- **What is being asked**
Without changing a thing, reproduce the entire listing and leave out its pictures.
*** Data shown ***
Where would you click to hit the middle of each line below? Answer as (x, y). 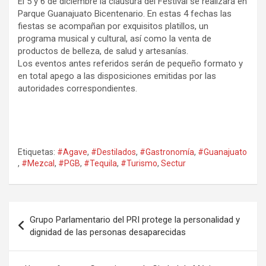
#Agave (72, 152)
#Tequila (100, 164)
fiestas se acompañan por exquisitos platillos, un (113, 26)
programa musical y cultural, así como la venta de (115, 39)
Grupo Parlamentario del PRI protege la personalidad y (135, 220)
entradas (39, 249)
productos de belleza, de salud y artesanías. (103, 51)
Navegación (48, 211)
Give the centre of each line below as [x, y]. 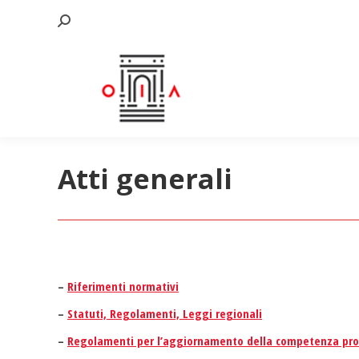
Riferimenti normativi [123, 286]
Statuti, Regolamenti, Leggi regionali [165, 313]
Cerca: [71, 20]
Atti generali [145, 179]
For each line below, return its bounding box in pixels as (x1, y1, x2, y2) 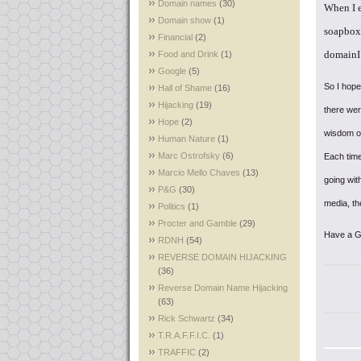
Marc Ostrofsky (158, 151, 220, 160)
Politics (158, 201, 185, 211)
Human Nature (158, 134, 215, 143)
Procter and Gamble (158, 218, 237, 228)
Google (158, 66, 186, 76)
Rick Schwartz (158, 313, 215, 323)
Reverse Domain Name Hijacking (158, 283, 288, 293)
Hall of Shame (158, 83, 212, 93)
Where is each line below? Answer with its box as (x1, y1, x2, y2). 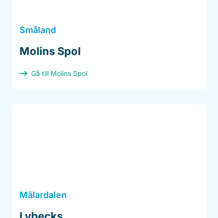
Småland (19, 25, 56, 36)
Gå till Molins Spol (31, 69, 87, 78)
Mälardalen (19, 190, 67, 200)
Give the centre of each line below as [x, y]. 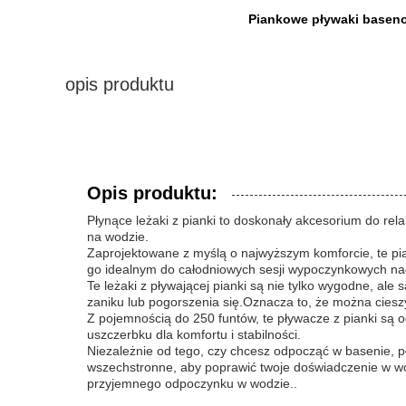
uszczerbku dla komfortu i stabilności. [194, 334]
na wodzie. [118, 237]
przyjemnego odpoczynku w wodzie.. [192, 383]
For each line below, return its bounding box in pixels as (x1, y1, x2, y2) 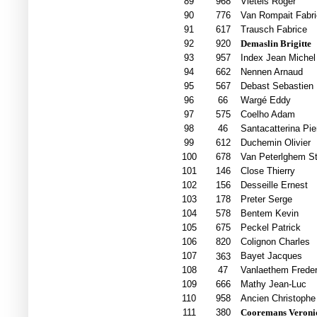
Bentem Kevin (240, 208, 299, 219)
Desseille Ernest (240, 180, 308, 191)
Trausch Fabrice (240, 24, 307, 35)
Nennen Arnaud (240, 67, 303, 78)
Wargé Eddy (240, 95, 291, 106)
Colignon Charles (240, 236, 310, 248)
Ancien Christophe (240, 293, 316, 304)
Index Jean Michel (240, 52, 316, 64)
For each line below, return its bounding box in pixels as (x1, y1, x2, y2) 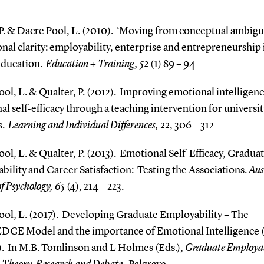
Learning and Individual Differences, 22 (8, 120, 170, 131)
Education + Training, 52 (45, 58, 148, 70)
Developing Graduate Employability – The (61, 209, 249, 220)
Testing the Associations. (137, 164, 249, 176)
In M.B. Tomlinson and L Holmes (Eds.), (7, 242, 185, 253)
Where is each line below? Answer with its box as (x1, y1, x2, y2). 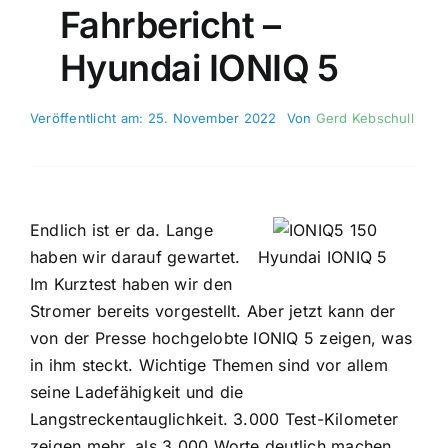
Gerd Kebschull (315, 110, 414, 127)
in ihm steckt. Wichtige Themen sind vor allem (29, 355, 388, 376)
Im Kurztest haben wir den (29, 274, 232, 295)
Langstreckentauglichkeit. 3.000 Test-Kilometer (29, 409, 399, 430)
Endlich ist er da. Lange (29, 220, 213, 241)
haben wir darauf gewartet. (29, 247, 241, 268)
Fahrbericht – (59, 3, 280, 48)
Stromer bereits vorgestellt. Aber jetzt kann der (29, 301, 396, 322)
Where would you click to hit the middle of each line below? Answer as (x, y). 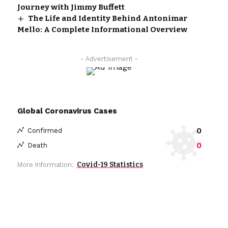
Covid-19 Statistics (110, 164)
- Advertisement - (109, 59)
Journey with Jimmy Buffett (71, 7)
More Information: (45, 164)
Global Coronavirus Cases (67, 111)
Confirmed (45, 131)
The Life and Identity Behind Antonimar (107, 18)
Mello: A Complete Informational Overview (102, 29)
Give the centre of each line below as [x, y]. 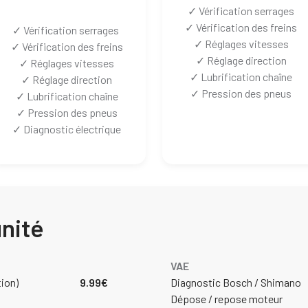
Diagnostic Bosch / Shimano [236, 282]
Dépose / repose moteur [227, 298]
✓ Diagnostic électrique [67, 129]
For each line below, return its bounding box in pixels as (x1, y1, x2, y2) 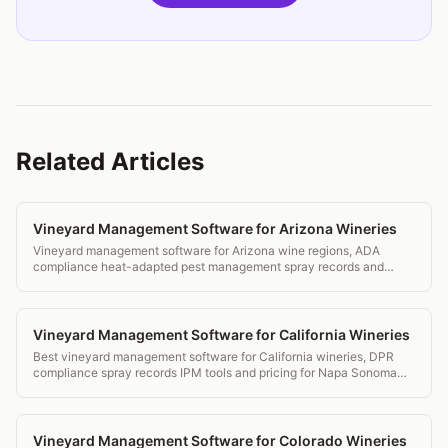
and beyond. (33, 380, 102, 396)
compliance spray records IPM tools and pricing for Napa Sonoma (33, 364, 397, 380)
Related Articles (16, 146, 204, 176)
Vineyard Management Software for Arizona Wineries (33, 219, 397, 237)
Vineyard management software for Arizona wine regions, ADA (33, 242, 380, 258)
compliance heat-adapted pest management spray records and (33, 258, 384, 274)
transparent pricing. (33, 274, 141, 290)
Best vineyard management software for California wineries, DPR (33, 348, 394, 364)
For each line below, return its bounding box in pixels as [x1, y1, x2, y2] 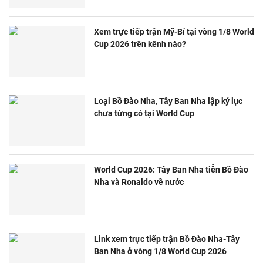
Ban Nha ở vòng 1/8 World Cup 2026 [94, 246, 227, 256]
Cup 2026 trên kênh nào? [94, 39, 186, 49]
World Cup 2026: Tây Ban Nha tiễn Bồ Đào [94, 165, 248, 175]
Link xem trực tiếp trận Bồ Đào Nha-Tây [94, 234, 240, 244]
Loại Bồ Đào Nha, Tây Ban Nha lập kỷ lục [94, 96, 242, 106]
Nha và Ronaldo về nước [94, 177, 184, 187]
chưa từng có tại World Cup [94, 108, 194, 118]
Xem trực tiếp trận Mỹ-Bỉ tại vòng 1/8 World [94, 26, 254, 36]
*** End of Data shown ***
- **Written solution**
Where would you click to hit the middle of each line below? Answer as (x, y). 
#Agave (72, 152)
#Tequila (100, 164)
fiestas se acompañan por exquisitos platillos, un (113, 26)
programa musical y cultural, así como la venta de (115, 39)
Grupo Parlamentario del PRI protege la personalidad y (135, 220)
entradas (39, 249)
productos de belleza, de salud y artesanías. (103, 51)
Navegación (48, 211)
Give the centre of each line below as [x, y]. 
Riferimenti normativi [123, 286]
Statuti, Regolamenti, Leggi regionali [165, 313]
Cerca: [71, 20]
Atti generali [145, 179]
For each line below, return its bounding box in pixels as (x1, y1, x2, y2) 
Marc Ostrofsky (158, 151, 220, 160)
Politics (158, 201, 185, 211)
Human Nature (158, 134, 215, 143)
Procter and Gamble (158, 218, 237, 228)
Google (158, 66, 186, 76)
Rick Schwartz (158, 313, 215, 323)
Reverse Domain Name Hijacking (158, 283, 288, 293)
Hall of Shame (158, 83, 212, 93)
Where is each line below? Answer with its box as (x1, y1, x2, y2). 
Småland (19, 25, 56, 36)
Gå till Molins Spol (31, 69, 87, 78)
Mälardalen (19, 190, 67, 200)
Give the centre of each line below as [x, y]. 
uszczerbku dla komfortu i stabilności. [194, 334]
na wodzie. [118, 237]
przyjemnego odpoczynku w wodzie.. [192, 383]
For each line below, return its bounding box in pixels as (x1, y1, x2, y2) 
Bentem Kevin (240, 208, 299, 219)
Desseille Ernest (240, 180, 308, 191)
Trausch Fabrice (240, 24, 307, 35)
Nennen Arnaud (240, 67, 303, 78)
Wargé Eddy (240, 95, 291, 106)
Colignon Charles (240, 236, 310, 248)
Ancien Christophe (240, 293, 316, 304)
Index Jean Michel (240, 52, 316, 64)
For each line below, return its bounding box in pixels as (x1, y1, x2, y2) 
Learning and Individual Differences, 22 (8, 120, 170, 131)
Education + Training, 52 (45, 58, 148, 70)
Developing Graduate Employability – The (61, 209, 249, 220)
Testing the Associations. (137, 164, 249, 176)
In M.B. Tomlinson and L Holmes (Eds.), (7, 242, 185, 253)
Where is each line below? Answer with its box as (x1, y1, x2, y2). 
Gerd Kebschull (315, 110, 414, 127)
in ihm steckt. Wichtige Themen sind vor allem (29, 355, 388, 376)
Im Kurztest haben wir den (29, 274, 232, 295)
Langstreckentauglichkeit. 3.000 Test-Kilometer (29, 409, 399, 430)
Endlich ist er da. Lange (29, 220, 213, 241)
haben wir darauf gewartet. (29, 247, 241, 268)
Fahrbericht – (59, 3, 280, 48)
Stromer bereits vorgestellt. Aber jetzt kann der (29, 301, 396, 322)
Where would you click to hit the middle of each line below? Answer as (x, y). 
Covid-19 Statistics (110, 164)
- Advertisement - (109, 59)
Journey with Jimmy Buffett (71, 7)
More Information: (45, 164)
Global Coronavirus Cases (67, 111)
Confirmed (45, 131)
The Life and Identity Behind Antonimar (107, 18)
Mello: A Complete Informational Overview (102, 29)
Give the centre of each line below as [x, y]. 
Diagnostic Bosch / Shimano [236, 282]
Dépose / repose moteur [227, 298]
✓ Diagnostic électrique [67, 129]
For each line below, return its bounding box in pixels as (x1, y1, x2, y2) 
and beyond. (33, 380, 102, 396)
compliance spray records IPM tools and pricing for Napa Sonoma (33, 364, 397, 380)
Related Articles (16, 146, 204, 176)
Vineyard Management Software for Arizona Wineries (33, 219, 397, 237)
Vineyard management software for Arizona wine regions, ADA (33, 242, 380, 258)
compliance heat-adapted pest management spray records and (33, 258, 384, 274)
transparent pricing. (33, 274, 141, 290)
Best vineyard management software for California wineries, DPR (33, 348, 394, 364)
For each line below, return its bounding box in pixels as [x1, y1, x2, y2] 
Ban Nha ở vòng 1/8 World Cup 2026 [94, 246, 227, 256]
Cup 2026 trên kênh nào? [94, 39, 186, 49]
World Cup 2026: Tây Ban Nha tiễn Bồ Đào [94, 165, 248, 175]
Link xem trực tiếp trận Bồ Đào Nha-Tây [94, 234, 240, 244]
Loại Bồ Đào Nha, Tây Ban Nha lập kỷ lục [94, 96, 242, 106]
Nha và Ronaldo về nước [94, 177, 184, 187]
chưa từng có tại World Cup [94, 108, 194, 118]
Xem trực tiếp trận Mỹ-Bỉ tại vòng 1/8 World [94, 26, 254, 36]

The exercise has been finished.